** PROBLEM **
Report how many lines in the records below contain the word "start". Give only the number.

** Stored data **
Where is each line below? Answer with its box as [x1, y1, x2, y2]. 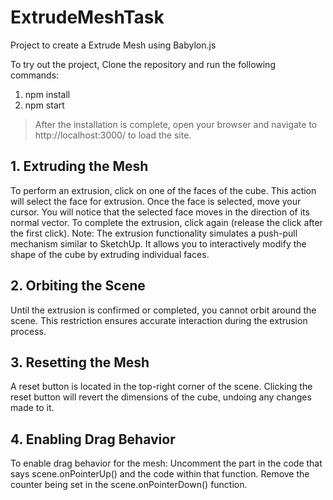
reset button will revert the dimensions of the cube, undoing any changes [10, 391, 312, 403]
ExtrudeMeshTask [10, 6, 165, 29]
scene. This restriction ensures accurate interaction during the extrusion [10, 314, 308, 326]
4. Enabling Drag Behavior [10, 431, 176, 448]
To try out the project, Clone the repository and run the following [10, 58, 276, 70]
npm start [24, 99, 65, 111]
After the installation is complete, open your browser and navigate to [34, 118, 318, 130]
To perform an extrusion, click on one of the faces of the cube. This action [10, 184, 317, 196]
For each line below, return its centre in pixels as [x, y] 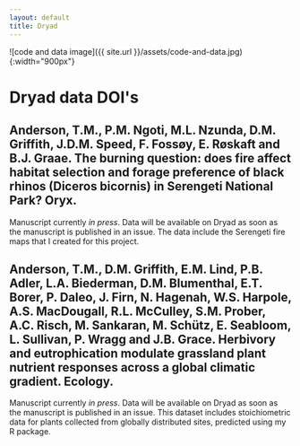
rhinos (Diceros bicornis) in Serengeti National [141, 186]
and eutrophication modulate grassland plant [138, 353]
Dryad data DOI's [74, 97]
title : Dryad [34, 26]
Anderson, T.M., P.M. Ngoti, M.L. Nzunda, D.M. [142, 131]
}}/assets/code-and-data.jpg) [189, 51]
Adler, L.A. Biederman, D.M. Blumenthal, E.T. [136, 283]
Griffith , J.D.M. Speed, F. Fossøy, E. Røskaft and [145, 144]
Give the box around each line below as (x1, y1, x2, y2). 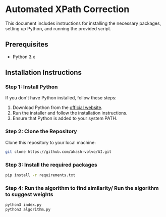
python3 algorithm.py (5, 207, 51, 212)
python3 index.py (5, 202, 42, 207)
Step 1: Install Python (5, 83, 58, 90)
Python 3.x (12, 53, 35, 60)
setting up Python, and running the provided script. (5, 25, 112, 31)
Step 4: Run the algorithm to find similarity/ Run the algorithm (5, 184, 159, 191)
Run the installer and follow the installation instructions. (12, 110, 128, 116)
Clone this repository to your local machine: (5, 139, 96, 145)
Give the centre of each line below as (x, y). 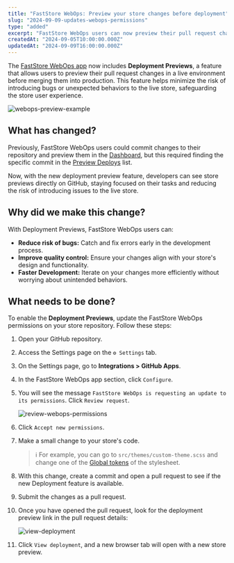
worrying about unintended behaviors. (73, 280)
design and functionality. (53, 264)
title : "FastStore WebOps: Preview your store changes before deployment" (118, 14)
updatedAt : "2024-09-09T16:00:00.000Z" (66, 46)
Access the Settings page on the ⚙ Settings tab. (87, 353)
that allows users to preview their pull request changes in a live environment (117, 73)
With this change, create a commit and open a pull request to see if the (119, 476)
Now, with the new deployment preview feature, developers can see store (113, 175)
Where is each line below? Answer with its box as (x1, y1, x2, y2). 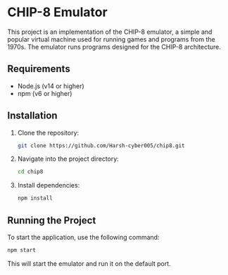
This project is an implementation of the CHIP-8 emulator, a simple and (7, 28, 213, 36)
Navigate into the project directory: (17, 154, 120, 163)
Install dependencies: (17, 181, 80, 190)
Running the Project (7, 214, 96, 226)
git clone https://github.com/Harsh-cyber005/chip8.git (17, 142, 185, 149)
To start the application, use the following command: (7, 233, 160, 241)
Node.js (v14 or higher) (17, 82, 84, 90)
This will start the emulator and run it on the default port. (7, 259, 171, 268)
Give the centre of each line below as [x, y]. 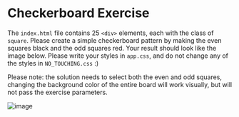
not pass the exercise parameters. [58, 92]
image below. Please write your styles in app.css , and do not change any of [118, 56]
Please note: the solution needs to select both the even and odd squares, [115, 77]
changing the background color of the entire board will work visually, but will [120, 84]
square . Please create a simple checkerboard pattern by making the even [115, 40]
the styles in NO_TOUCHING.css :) [53, 63]
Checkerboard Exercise [78, 13]
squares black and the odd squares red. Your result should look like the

** YOUR SOLUTION **
3